Review of neoclassical position on money and its limitations
It is logical to expect that a small group of people transacting among themselves will not be subject to money illusion. Say, 5 people are trading just one good amongst themselves and have differing ‘income’ levels in a toy economy. Suddenly if everyone’s income were to be doubled, the price of the good might have a tendency to double as well. Most neoclassical economists take this simplistic notion too far and declare that there is no money illusion in the real economy as well. Whereas interestingly enough, even in a laboratory experiment, we might be able to detect deviations from fully rational behavior as people take time to get used to the new state of affairs and sometimes do not get used to it at all.

For example, some of them might suddenly decide to start saving. Some others may not want to increase price because of reasons of fairness. Still others may expect the incomes to go back to lower levels and hence play safe. Lack of knowledge, anchoring biases, fairness considerations, uncertainty will all contribute to people avoiding the jump to the doubling of price.

I am reasonably certain that even in the set-ups where knowledge is universal and available (all 5 are told that their incomes have exactly doubled simultaneously) and uncertainty is removed (they are also told that these doubled incomes are permanent and will not reduce), we will still not see the adjustment to double price for a while, and maybe never.

In the real life where below practical deviations occur, this is even more unlikely.
  •  Incomes do not rise in tandem. There is differential growth rate across sectors as a norm.
  •  Tendency to save is almost an exogenous variable in this picture. Income growth rate and consumption growth rate may deviate.
  • There are lots of different goods and services. The prices do not respond uniformly. Averaging camouflages this divergent response.
  • Consumers do not adjust their reactions to prices in real time. They react differently to different price increases.

Hence the expectation of prices going up uniformly in line with nominal incomes is a mirage. Of course in a closed economy, since total expenditure has to be equal to total incomes, the increase in nominal incomes will lead to rise in the total value of expenditure – price into volume. If the volume has not grown, prices will grow such that the totals match. The point however is what goes on below the surface, inside the averages and aggregates. The simplifying assumption of neoclassical economics is that everything is uniform.
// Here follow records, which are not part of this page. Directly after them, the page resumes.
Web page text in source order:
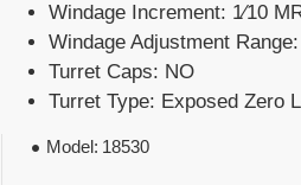
Windage Increment: 1⁄10
Windage Adjustment
Turret Caps: NO
Turret Type: Exposed Zero
Model: 18530
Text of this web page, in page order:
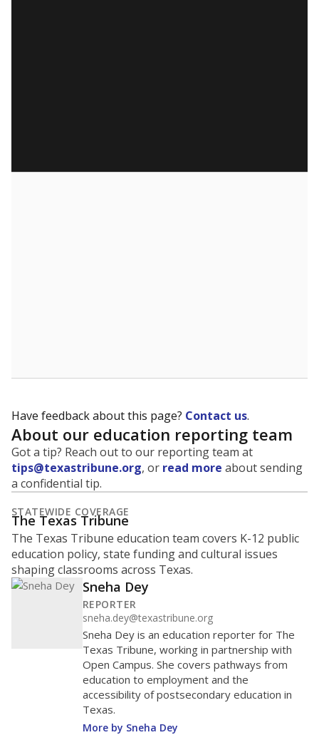
Have feedback about this page? Contact us.
About our education reporting team
Got a tip? Reach out to our reporting team at
tips@texastribune.org, or read more about sending
a confidential tip.
STATEWIDE COVERAGE
The Texas Tribune
The Texas Tribune education team covers K-12 public
education policy, state funding and cultural issues
shaping classrooms across Texas.
Sneha Dey
REPORTER
sneha.dey@texastribune.org
Sneha Dey is an education reporter for The
Texas Tribune, working in partnership with
Open Campus. She covers pathways from
education to employment and the
accessibility of postsecondary education in
Texas.
More by Sneha Dey

Since things are dealt with either at a single individual/firm level or only in complete economy-wide aggregates, the implicit hypothesis is that everything moves in tandem. On pointing out this extreme assumption, most supporters of the neoclassical theory would say that this is at best a model and we can always refine it using specific phenomena to incorporate the deviations.

That misses the whole point. Starting with a wrong model and theory and then trying to get closer to reality through refinements is likely to be epistemologically wrong. What is worse, it is likely to throw up fairly misleading policy prescriptions.
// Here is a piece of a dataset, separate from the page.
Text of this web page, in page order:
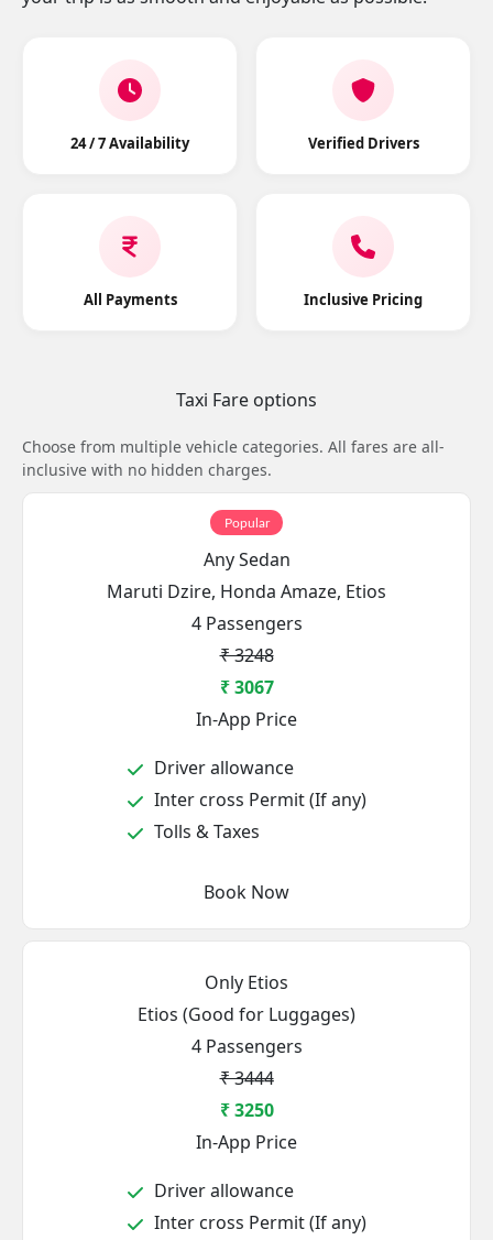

The model is oversimplified but that can be ignored since refinements will tide over that limitation. A bigger issue is that the model incorrectly models economic participants as REAs with complete knowledge and fully calculated rational responses. This is an assumption that cannot be improved incrementally through incorporating one behavioral bias at a time and one incomplete information point at a time. Wondering about this one comes to a more fundamental question – why do we need to cling to the neoclassical model and then refine it? Why can’t we think of a new model which also models reality but starts with more real assumptions and is likely to need less refinement to achieve the same outcome as regards predictions and recommendations? At the heart of it, the debate boils down to the modus operandi of conducting studies in macroeconomics. There is no right approach. The limitations of the neoclassical model seem to suggest that there is probably a much better way of modeling macroeconomic reality.